Diese Unterscheidung ist wichtiger, als sie klingt. Eigene Annahmen einer benannten Norm zuzuschreiben verleiht ihnen eine Autorität, die sie nicht haben — und in einem Nachweisumfeld ist das die Art Fehler, die teuer wird, wenn jemand nachschlägt.
Wie nutzen Sie diese Zahlen praktisch?
Für die Reihenfolge, nicht für die Kalkulation. Nutzen Sie sie, um zu erkennen, welche Bauteile den größten Hebel haben, und um Varianten früh zu ordnen (Kreislaufpfade).
Für das Gespräch. Eine Tabelle, die Kosten und Emissionen nebeneinander zeigt, verändert die Diskussion zwischen Planung und Bauherrschaft — beide Seiten sehen dieselbe Abwägung.
Nicht für die Ausschreibung. Sobald es um Mengen und Preise geht, gehört die Kalkulation in die Hände derer, die dafür haften.
Und nicht für den Nachweis. Der ausgewiesene Emissionswert muss aus einer vollständigen Berechnung stammen (Vorbewertung oder zertifizierte Ökobilanz).
Häufige Fragen
Sind diese Kostenzahlen eine Kalkulation? Nein. Es sind indikative Spannen zur frühen Orientierung, gegliedert nach der Struktur der ÖNORM B 2061. Eine belastbare Kostenermittlung erstellt eine dafür qualifizierte Stelle.
Kostet der kreislauffähigste Pfad immer weniger? Meistens, aber nicht immer. Bestandsaufnahmen fördern verdeckte Schäden zutage, und die Ertüchtigung erhaltener Substanz kann aufwendig sein. Prüfen Sie die Annahme bauteilweise.

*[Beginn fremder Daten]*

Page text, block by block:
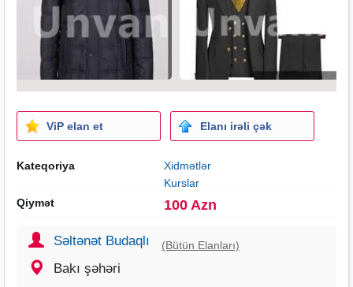
ViP elan et Elanı irəli çək
Kateqoriya
Xidmətlər
Kurslar
Qiymət
100 Azn
Səltənət Budaqlı (Bütün Elanları)
Bakı şəhəri
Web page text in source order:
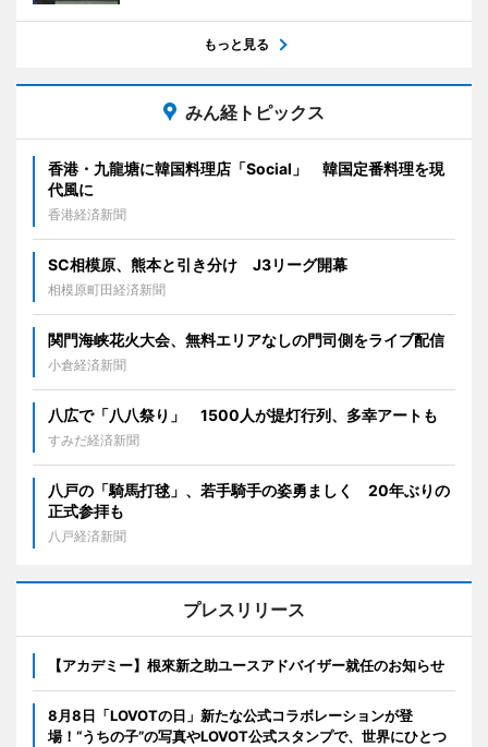
もっと見る
みん経トピックス
香港・九龍塘に韓国料理店「Social」 韓国定番料理を現
代風に
香港経済新聞
SC相模原、熊本と引き分け J3リーグ開幕
相模原町田経済新聞
関門海峡花火大会、無料エリアなしの門司側をライブ配信
小倉経済新聞
八広で「八八祭り」 1500人が提灯行列、多幸アートも
すみだ経済新聞
八戸の「騎馬打毬」、若手騎手の姿勇ましく 20年ぶりの
正式参拝も
八戸経済新聞
プレスリリース
【アカデミー】根來新之助ユースアドバイザー就任のお知らせ
8月8日「LOVOTの日」新たな公式コラボレーションが登
場！“うちの子”の写真やLOVOT公式スタンプで、世界にひとつ
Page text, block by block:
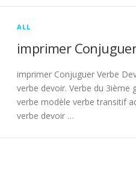
ALL
imprimer
imprimer Conjuguer Verbe
verbe devoir. Verbe du 3ième
verbe modèle verbe transitif
verbe devoir …
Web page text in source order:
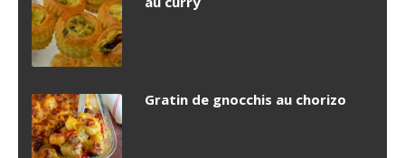
Gratin de gnocchis au chorizo
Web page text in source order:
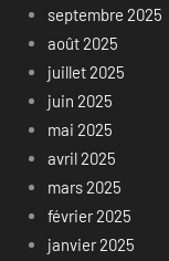
septembre 2025
août 2025
juillet 2025
juin 2025
mai 2025
avril 2025
mars 2025
février 2025
janvier 2025
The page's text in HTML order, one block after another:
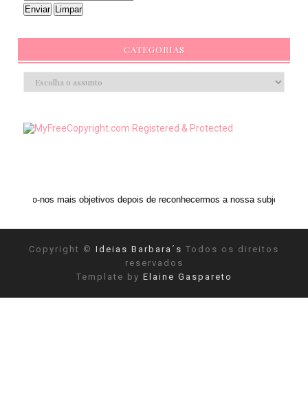
CATEGORIAS
objetivos depois de reconhecermos a nossa subjetividade." ANAIS NIN
Copyright © Ideias Barbara´s Todos os direitos
reservados
Template by Elaine Gaspareto
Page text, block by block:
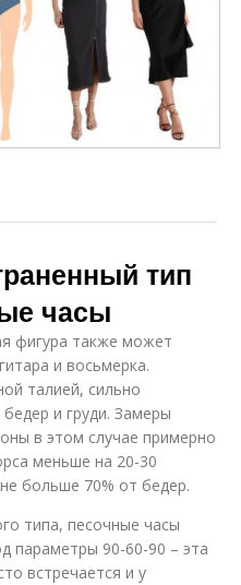
тип
часы
фигура также может
и восьмерка.
талией, сильно
и груди. Замеры
в этом случае примерно
меньше на 20-30
больше 70% от бедер.
типа, песочные часы
параметры 90-60-90 – эта
встречается и у
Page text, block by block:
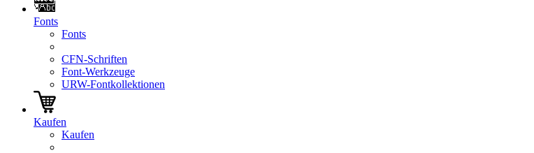
Fonts
Fonts
CFN-Schriften
Font-Werkzeuge
URW-Fontkollektionen
Kaufen
Kaufen
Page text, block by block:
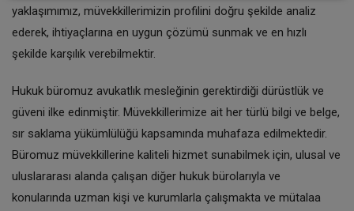
yaklaşımımız, müvekkillerimizin profilini doğru şekilde analiz
ederek, ihtiyaçlarına en uygun çözümü sunmak ve en hızlı
şekilde karşılık verebilmektir.
Hukuk büromuz avukatlık mesleğinin gerektirdiği dürüstlük ve
güveni ilke edinmiştir. Müvekkillerimize ait her türlü bilgi ve belge,
sır saklama yükümlülüğü kapsamında muhafaza edilmektedir.
Büromuz müvekkillerine kaliteli hizmet sunabilmek için, ulusal ve
uluslararası alanda çalışan diğer hukuk bürolarıyla ve
konularında uzman kişi ve kurumlarla çalışmakta ve mütalaa
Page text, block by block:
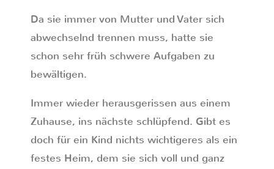
Da sie immer von Mutter und Vater sich
abwechselnd trennen muss, hatte sie
schon sehr früh schwere Aufgaben zu
bewältigen.
Immer wieder herausgerissen aus einem
Zuhause, ins nächste schlüpfend. Gibt es
doch für ein Kind nichts wichtigeres als ein
festes Heim, dem sie sich voll und ganz
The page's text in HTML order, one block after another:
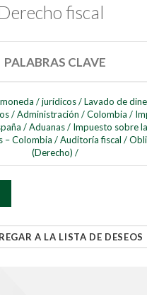
fiscal
PALABRAS CLAVE
/jurídicos/Lavado de
/ Administración / Colombia /
/ Aduanas / Impuesto sobre
– Colombia /Auditoría fiscal /
(Derecho) /
A LA LISTA DE DESEOS
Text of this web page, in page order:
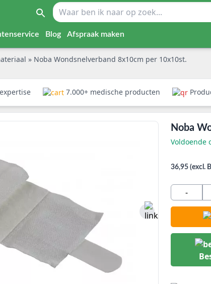
Blog Afspraak maken
» Noba Wondsnelverband 8x10cm per 10x10st.
7.000+ medische producten
Noba
Voldoende
36,95 (excl.
-
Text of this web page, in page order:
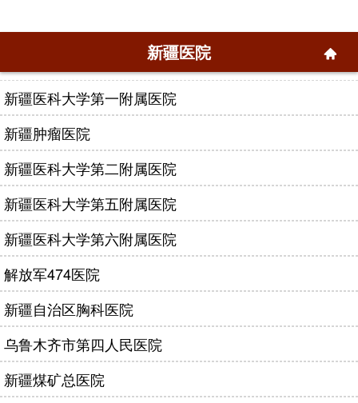
新疆医院
新疆医科大学第一附属医院
新疆肿瘤医院
新疆医科大学第二附属医院
新疆医科大学第五附属医院
新疆医科大学第六附属医院
解放军474医院
新疆自治区胸科医院
乌鲁木齐市第四人民医院
新疆煤矿总医院
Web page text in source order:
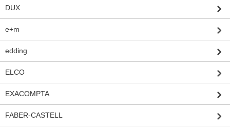
DUX
e+m
edding
ELCO
EXACOMPTA
FABER-CASTELL
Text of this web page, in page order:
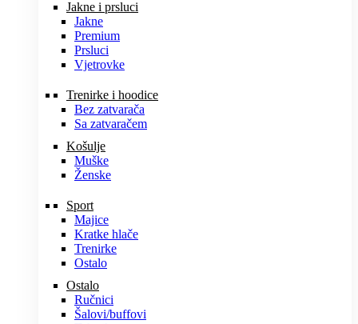
Jakne i prsluci
Jakne
Premium
Prsluci
Vjetrovke
Trenirke i hoodice
Bez zatvarača
Sa zatvaračem
Košulje
Muške
Ženske
Sport
Majice
Kratke hlače
Trenirke
Ostalo
Ostalo
Ručnici
Šalovi/buffovi
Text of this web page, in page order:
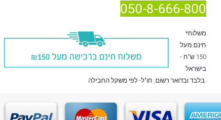
050-8-666-800
*משלוח
חינם מעל
150 ש"ח -
בישראל
בלבדובדואר רשום , חו"ל- לפי משקל החבילה.
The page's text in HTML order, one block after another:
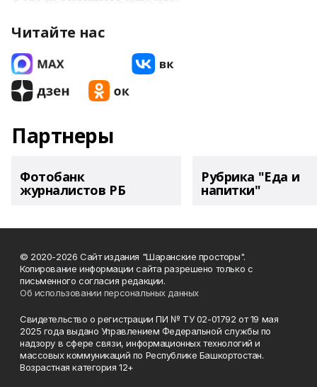
Читайте нас
Партнеры
Фотобанк
журналистов РБ
Рубрика "Еда и
напитки"
© 2020-2026 Сайт издания "Шаранские просторы".
Копирование информации сайта разрешено только с
письменного согласия редакции.
Об использовании персональных данных
Свидетельство о регистрации ПИ № ТУ 02-01792 от 19 мая
2025 года выдано Управлением Федеральной службы по
надзору в сфере связи, информационных технологий и
массовых коммуникаций по Республике Башкортостан.
Возрастная категория 12+
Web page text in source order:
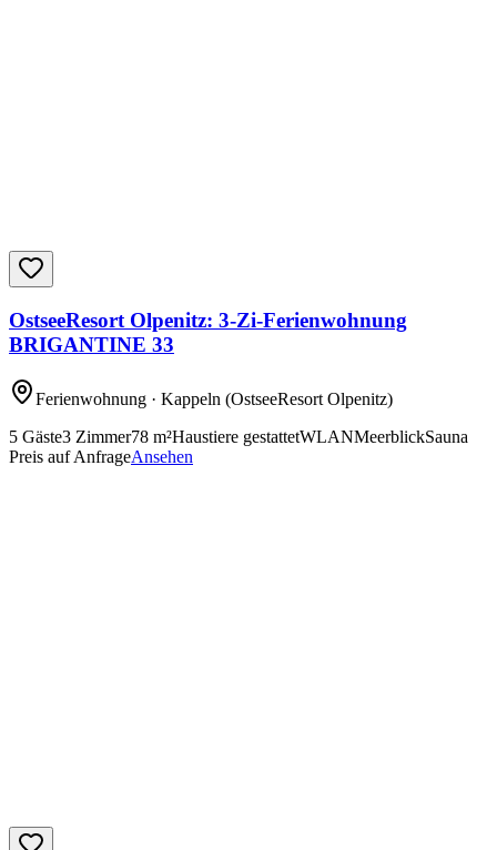
OstseeResort Olpenitz: 3-Zi-Ferienwohnung
BRIGANTINE 33
Ferienwohnung · Kappeln (OstseeResort Olpenitz)
5 Gäste3 Zimmer78 m²Haustiere gestattetWLANMeerblickSauna
Preis auf AnfrageAnsehen
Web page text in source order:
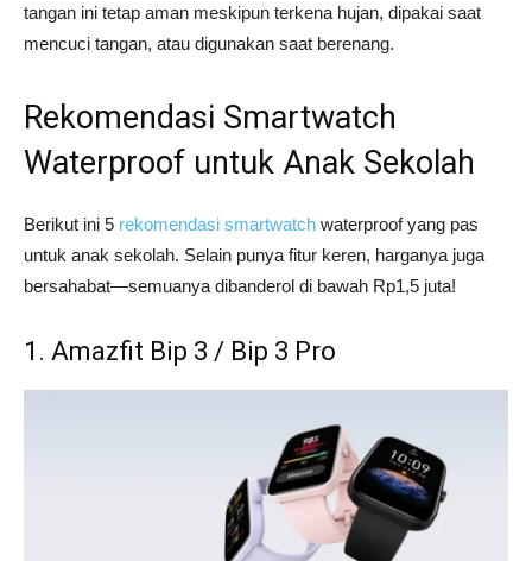
tangan ini tetap aman meskipun terkena hujan, dipakai saat
mencuci tangan, atau digunakan saat berenang.
Rekomendasi Smartwatch
Waterproof untuk Anak Sekolah
Berikut ini 5 rekomendasi smartwatch waterproof yang pas
untuk anak sekolah. Selain punya fitur keren, harganya juga
bersahabat—semuanya dibanderol di bawah Rp1,5 juta!
1. Amazfit Bip 3 / Bip 3 Pro
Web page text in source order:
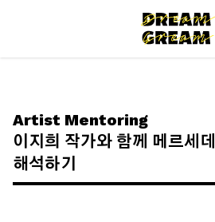
Artist Mentoring
이지희 작가와 함께 메르세
해석하기

Was bedeutet der Emissionsfaktor? Ein Multiplikator auf die Basis-Emissionen eines Bauteils. 0,05 heißt: rund 5 % dessen, was das neue Äquivalent an grauen Emissionen tragen würde (Wiederverwendung oder Neubau).
Ist die ÖNORM B 2061 eine Emissionsnorm? Nein. Sie regelt die Preisermittlung und Kostengliederung im Bauwesen. Die Emissionsfaktoren in diesem Artikel stammen nicht aus ihr.
Kosten und Emissionen in einer frühen Sicht
Die beiden Größen getrennt zu betrachten führt dazu, dass eine von beiden erst dann auftaucht, wenn sie nicht mehr veränderbar ist. Nebeneinander gelesen zeigen sie, wo Sie beides gewinnen — und die wenigen Stellen, an denen Sie wirklich abwägen müssen.
Frühe Werte sind indikativ und richtungsweisend. Sie stützen Entscheidungen; sie ersetzen weder eine zertifizierte Ökobilanz noch einen Energieausweis.